Long story short… my husband finally broke up with me tonight. This has been coming for months now, but it actually happening just plain hurts.
The thing that just plain makes me angry is the fact that… up until the last, LITERALLY five minutes earlier, I was making overtures of “Hey, you said you wanted to reconcile, here’s an options, here’s something, do this, try this.” Over and over again, I gave options, I took responsibility for my issues, I was clear and direct in the ways I left the door open for reconciliation. And what happens? I got told, time and again, how much every problem in our relationship was my fault, and how if I just stopped having “a pattern of selfish decisions” everything would be peaches and sunshine.
So, you know what? Fuck you, J. I’m done with your constant blaming of me, on things that aren’t my fault. I’m done with you calling me selfish for not making you the sun that my universe rotates around. I’m done with you not respecting my hobbies, and expecting me to adore yours. I’m done with you thinking my insecurities are dumb, and telling me so.

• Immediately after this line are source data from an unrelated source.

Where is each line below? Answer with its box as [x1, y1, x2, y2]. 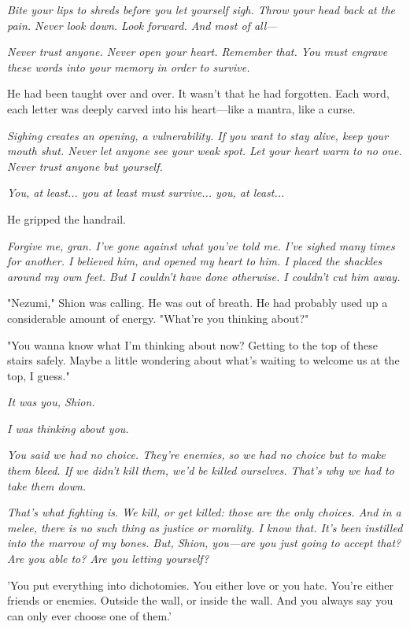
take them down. [7, 477, 87, 494]
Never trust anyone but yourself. [7, 157, 163, 174]
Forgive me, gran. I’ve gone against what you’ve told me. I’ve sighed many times [7, 237, 395, 253]
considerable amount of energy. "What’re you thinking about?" [7, 309, 309, 326]
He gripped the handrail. [7, 210, 127, 227]
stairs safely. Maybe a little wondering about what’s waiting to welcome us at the [7, 352, 400, 368]
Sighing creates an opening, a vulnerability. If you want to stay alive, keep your [7, 127, 389, 143]
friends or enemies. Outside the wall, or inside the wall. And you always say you [7, 592, 393, 609]

I’m done with your eye rolling, I’m done with your self-important attitude, I’m done with your manipulative arguments, your pity parties, and your ways of phrasing things to make me apologize for things just so you can pretend you didn’t do anything wrong.
So, I’m done, I’m angry and hurt, but… I’m done. I’m going to go on to have a better life, I’m going to find someone who cares about me, and respects me, a heck of a lot more than you ever did. I did, and still do, think we could have been great… if you’d just admitted to your own faults and problems and just given a half-ass effort to fix them, instead of just declaring that it’s my fault. You’re just going to run into the same problems in every relationship until you face your problems and do something about them. But you know what? They’re not my problems anymore. You saw to that.